WHAT YOU SHOULD DO
Below are records; copy exactly the line containing "2024 - 17:33" and every line after it, through the last.

GIVEN INFORMATION section start

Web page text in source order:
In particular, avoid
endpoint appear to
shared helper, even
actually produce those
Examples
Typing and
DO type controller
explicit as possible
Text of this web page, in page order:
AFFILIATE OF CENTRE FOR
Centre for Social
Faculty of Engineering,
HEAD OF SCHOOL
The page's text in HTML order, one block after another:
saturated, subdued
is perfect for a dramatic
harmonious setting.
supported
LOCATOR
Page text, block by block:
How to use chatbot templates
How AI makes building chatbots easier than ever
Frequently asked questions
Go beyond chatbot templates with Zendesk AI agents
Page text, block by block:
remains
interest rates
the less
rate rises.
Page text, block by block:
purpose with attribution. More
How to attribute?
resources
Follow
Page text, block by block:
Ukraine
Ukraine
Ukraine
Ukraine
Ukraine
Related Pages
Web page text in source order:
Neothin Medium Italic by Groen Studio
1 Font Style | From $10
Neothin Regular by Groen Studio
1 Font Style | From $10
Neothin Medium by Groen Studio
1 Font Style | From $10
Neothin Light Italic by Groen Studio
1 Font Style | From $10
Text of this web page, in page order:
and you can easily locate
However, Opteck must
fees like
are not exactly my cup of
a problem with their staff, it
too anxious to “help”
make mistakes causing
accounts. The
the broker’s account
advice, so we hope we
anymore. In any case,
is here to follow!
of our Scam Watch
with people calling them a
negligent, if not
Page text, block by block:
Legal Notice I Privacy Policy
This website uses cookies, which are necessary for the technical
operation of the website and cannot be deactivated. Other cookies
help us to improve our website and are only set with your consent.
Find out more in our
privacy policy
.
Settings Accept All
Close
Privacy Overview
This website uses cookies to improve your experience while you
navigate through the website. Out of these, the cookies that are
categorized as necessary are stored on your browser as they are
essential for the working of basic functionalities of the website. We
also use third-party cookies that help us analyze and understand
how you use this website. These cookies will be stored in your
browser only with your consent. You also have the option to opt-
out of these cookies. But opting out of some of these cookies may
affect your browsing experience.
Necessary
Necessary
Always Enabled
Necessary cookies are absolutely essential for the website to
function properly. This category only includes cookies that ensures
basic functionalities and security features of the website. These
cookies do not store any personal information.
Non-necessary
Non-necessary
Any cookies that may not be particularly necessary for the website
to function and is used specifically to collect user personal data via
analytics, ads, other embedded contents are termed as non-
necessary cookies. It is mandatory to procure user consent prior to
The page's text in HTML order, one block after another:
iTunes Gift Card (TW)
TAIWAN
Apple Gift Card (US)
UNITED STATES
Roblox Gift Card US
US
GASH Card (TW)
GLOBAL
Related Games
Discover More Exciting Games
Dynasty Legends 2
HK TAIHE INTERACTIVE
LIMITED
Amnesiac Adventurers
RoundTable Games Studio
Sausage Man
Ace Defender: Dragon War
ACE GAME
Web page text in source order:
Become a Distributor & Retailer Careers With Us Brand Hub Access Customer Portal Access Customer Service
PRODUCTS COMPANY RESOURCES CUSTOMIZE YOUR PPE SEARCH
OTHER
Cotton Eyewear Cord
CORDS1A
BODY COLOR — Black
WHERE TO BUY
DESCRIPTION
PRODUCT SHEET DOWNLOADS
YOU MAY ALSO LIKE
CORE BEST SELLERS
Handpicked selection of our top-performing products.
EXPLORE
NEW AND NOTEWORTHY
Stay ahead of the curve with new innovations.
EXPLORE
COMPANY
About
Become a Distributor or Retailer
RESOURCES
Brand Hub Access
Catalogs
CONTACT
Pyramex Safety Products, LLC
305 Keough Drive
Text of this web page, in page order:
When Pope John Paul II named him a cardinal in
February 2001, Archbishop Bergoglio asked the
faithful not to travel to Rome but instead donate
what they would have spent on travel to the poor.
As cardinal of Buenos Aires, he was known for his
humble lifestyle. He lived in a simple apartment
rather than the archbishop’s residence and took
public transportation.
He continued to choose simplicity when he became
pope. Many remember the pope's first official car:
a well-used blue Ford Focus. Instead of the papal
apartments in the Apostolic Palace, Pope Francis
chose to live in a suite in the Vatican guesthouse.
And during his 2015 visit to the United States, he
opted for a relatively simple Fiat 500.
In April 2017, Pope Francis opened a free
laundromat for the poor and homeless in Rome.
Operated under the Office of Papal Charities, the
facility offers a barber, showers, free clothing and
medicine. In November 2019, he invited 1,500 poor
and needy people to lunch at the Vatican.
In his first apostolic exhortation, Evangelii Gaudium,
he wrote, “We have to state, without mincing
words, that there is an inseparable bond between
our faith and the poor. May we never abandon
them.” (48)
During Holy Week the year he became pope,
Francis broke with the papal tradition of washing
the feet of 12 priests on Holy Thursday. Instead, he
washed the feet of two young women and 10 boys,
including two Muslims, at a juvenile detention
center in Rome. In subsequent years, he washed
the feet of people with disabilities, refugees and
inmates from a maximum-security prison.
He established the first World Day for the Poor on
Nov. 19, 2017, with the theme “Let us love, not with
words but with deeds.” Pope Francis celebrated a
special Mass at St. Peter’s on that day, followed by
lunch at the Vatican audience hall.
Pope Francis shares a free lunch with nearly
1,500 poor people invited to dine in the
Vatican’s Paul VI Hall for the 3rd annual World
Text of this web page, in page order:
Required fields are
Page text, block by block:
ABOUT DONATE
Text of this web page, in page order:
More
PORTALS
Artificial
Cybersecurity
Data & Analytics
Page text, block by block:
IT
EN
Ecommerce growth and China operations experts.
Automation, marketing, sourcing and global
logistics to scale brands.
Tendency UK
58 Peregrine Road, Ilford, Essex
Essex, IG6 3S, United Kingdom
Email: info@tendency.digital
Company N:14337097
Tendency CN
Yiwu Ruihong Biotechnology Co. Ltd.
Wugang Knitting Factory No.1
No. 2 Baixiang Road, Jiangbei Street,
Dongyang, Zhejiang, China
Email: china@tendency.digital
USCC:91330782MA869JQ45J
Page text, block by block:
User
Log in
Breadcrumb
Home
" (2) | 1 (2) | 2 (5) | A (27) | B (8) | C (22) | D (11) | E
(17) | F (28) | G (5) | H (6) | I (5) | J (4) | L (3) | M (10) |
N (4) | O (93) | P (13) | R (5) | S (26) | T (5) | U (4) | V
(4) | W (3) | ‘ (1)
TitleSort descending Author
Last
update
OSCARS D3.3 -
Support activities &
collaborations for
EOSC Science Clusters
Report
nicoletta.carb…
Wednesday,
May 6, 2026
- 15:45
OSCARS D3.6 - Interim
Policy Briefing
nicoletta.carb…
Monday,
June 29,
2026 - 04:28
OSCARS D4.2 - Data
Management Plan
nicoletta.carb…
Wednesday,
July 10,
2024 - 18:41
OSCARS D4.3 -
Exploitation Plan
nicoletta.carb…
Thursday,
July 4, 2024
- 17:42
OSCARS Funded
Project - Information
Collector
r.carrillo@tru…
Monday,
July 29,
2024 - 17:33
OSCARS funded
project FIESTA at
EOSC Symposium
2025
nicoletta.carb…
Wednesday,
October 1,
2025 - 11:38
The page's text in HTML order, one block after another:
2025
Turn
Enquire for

GIVEN INFORMATION section end

ANSWER SECTION
2024 - 17:33
OSCARS funded
project FIESTA at
EOSC Symposium
2025
nicoletta.carb…
Wednesday,
October 1,
2025 - 11:38
The page's text in HTML order, one block after another:
2025
Turn
Enquire for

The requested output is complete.